Global stock indexes had a quiet start to the week, with modest gains despite declining shares of major tech companies.
After experiencing drops the previous week, the Dow Jones Industrial Average rose by 0.6 percent or around 210 points. The S&P 500 and Nasdaq Composite showed slight gains, increasing by 0.2 percent.
While sectors such as financials, energy and industrials showed positive performance, the shares of key players in this year’s stock rally, namely Microsoft, Apple and Alphabet, experienced losses on Monday. Alphabet, in particular, led the way with a decline of 2.5 percent, while Microsoft and Apple saw losses of at least 1.1 percent.
The Wall Street Journal reported that investors and analysts seemed unconcerned about the lackluster performance of tech stocks. They attributed it to expected volatility leading up to a crucial inflation report on Wednesday and the upcoming earnings season.
According to Janus Henderson Investors research director Matt Peron, there may be some adjustments in the market before those events. These adjustments are primarily driven by positioning rather than fundamental factors.
The WSJ said that companies beyond the technology sector had recently received support from robust economic data. Despite concerns of an imminent recession, there is scant evidence of a slowdown.
Worker demand remained high, consumer spending remained robust and the housing market exhibited indications of a potential recovery.
Before the U.S. trading on Monday, data showed that consumer inflation in China had remained stagnant in June. Factory-gate prices also experienced their sharpest decline in over seven years. These developments indicate weak demand within the world’s second-largest economy.
According to Bloomberg, investors in Asia maintain their expectations for concrete actions from Beijing to bolster its sluggish economic recovery. The difficulties faced by China’s economy are impacting various markets, with the chairman of mining giant Rio Tinto Group warning of potential repercussions on demand for industrial metals.
Mary Manning, a fund manager at Alphinity Investment Management, explained on Bloomberg Television that there is a distinction between the short-term reopening trend in China and the long-term growth trajectory.
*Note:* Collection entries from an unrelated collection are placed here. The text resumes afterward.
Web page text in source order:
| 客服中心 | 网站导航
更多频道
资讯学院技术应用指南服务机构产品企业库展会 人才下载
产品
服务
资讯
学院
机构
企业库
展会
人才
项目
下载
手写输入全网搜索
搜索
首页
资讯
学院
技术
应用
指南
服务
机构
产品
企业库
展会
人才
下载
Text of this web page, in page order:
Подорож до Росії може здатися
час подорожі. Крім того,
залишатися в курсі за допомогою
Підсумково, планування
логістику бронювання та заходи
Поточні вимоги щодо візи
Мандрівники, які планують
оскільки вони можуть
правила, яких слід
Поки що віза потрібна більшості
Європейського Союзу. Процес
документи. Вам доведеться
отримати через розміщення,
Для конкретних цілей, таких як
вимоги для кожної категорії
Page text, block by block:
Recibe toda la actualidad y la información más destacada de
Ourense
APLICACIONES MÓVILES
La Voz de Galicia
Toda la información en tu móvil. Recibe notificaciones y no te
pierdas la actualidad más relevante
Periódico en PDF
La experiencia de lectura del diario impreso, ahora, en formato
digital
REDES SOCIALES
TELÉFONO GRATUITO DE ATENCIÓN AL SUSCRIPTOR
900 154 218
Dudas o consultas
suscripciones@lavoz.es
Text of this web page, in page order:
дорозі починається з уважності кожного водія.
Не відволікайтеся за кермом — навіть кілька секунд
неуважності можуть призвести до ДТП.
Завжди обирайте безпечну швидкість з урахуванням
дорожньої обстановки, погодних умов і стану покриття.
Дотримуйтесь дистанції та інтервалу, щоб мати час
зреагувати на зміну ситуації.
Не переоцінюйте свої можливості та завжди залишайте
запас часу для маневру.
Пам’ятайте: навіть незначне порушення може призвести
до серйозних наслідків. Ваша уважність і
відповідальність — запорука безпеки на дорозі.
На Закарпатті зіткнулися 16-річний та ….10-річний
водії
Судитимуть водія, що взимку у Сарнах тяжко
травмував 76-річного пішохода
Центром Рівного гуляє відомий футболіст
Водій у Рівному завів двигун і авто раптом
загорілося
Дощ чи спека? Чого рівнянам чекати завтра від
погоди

While reopening is underway, she pointed out that it will not result in a rapid V-shaped recovery like in other nations. Instead, the recovery in China is expected to be considerably slower.
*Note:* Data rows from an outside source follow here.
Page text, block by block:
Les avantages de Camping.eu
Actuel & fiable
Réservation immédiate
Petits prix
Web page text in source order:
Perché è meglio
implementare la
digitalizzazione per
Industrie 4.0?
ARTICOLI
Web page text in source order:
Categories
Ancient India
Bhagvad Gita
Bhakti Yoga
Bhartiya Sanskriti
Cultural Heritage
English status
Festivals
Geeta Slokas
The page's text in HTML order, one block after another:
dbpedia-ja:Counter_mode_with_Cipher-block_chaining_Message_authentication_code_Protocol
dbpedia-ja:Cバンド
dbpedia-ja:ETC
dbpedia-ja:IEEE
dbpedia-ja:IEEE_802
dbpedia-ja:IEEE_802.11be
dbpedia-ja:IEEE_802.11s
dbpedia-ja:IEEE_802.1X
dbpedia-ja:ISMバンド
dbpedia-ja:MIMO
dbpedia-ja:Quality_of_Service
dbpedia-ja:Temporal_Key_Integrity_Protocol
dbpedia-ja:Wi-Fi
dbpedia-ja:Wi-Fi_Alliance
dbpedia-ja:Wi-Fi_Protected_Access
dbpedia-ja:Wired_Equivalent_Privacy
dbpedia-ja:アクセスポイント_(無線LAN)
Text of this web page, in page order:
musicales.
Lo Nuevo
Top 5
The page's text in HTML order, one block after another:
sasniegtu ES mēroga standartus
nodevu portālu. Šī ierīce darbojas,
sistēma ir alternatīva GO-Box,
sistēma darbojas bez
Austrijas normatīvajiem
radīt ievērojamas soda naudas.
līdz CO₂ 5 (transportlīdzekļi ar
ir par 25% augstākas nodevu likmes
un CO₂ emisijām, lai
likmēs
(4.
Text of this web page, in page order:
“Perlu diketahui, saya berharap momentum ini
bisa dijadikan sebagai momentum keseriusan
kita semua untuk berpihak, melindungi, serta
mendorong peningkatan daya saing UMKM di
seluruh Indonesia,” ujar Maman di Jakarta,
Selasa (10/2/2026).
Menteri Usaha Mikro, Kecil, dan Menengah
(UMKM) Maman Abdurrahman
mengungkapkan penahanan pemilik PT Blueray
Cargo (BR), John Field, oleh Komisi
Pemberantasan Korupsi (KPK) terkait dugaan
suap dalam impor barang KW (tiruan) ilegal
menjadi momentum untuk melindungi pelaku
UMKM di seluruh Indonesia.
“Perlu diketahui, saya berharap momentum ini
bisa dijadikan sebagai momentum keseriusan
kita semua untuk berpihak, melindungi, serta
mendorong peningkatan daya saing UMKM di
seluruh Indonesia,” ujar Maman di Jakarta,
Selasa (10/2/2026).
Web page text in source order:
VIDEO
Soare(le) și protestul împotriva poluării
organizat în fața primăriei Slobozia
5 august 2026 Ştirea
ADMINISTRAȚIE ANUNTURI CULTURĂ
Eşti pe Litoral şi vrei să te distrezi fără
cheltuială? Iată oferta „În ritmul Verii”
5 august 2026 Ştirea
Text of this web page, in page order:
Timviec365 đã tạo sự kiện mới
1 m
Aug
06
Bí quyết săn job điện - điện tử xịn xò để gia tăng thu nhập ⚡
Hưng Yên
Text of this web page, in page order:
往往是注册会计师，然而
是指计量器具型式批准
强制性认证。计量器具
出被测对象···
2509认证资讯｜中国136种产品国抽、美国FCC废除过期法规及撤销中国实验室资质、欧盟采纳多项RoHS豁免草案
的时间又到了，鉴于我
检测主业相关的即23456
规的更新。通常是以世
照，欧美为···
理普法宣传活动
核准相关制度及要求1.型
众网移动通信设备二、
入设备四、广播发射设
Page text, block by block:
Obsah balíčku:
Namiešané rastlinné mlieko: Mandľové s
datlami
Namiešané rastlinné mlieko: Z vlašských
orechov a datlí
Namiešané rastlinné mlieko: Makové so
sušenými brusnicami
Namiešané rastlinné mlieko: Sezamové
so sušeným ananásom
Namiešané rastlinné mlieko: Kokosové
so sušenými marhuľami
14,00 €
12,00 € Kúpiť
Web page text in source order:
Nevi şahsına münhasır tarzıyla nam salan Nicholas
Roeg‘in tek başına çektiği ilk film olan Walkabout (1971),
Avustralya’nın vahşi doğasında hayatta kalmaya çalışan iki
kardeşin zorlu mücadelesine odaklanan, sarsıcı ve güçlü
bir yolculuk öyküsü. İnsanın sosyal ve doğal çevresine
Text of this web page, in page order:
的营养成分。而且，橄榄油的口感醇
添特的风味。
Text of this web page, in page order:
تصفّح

In contrast, U.S. markets were relatively unaffected, with investors primarily concerned about domestic inflation rather than deflation in other regions.
Inflation remains significantly higher than the Federal Reserve’s two percent target. As a result, most investors anticipate that the Fed will raise its benchmark federal funds rate by 0.25 percent during its meeting later this month.
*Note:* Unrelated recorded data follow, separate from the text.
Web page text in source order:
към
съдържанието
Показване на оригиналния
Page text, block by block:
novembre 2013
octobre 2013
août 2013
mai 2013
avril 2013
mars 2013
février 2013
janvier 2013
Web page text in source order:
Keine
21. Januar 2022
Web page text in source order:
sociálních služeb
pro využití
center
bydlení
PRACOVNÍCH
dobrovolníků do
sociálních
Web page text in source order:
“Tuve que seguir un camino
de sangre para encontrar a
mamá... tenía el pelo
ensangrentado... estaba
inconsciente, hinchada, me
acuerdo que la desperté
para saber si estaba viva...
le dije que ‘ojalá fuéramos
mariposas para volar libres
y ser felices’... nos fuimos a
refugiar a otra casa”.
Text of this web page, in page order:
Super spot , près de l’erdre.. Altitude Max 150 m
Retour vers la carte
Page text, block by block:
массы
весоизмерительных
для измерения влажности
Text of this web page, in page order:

“There’s a difference between the short-term reopening thematic in China and the longer-term trajectory for growth.”
Mary Manning, fund manager at Alphinity Investment Management
Support for interest rates triggers bond sell-off, boosts U.S. treasury yields
The WSJ said that the prevailing belief in the need for the Fed to raise interest rates to a higher level than previously expected and sustain them for a longer duration had led to a sell-off in bonds and a notable increase in U.S. Treasury yields.
In the previous week, the yield on the 10-year Treasury note experienced an upward movement for the first time since early March, surpassing the four percent threshold once more. The increase in yield also reversed the declines observed following the collapse of Silicon Valley Bank.
The benchmark 10-year U.S. Treasury note saw its yield settle at 4.006 percent on Monday, slightly lower than the 4.047 percent recorded on Friday.
Numerous investors and analysts perceive the increase in Treasury yields as a potential stock threat. This view amplifies the appeal of government bonds as a safer alternative in contrast to riskier investments.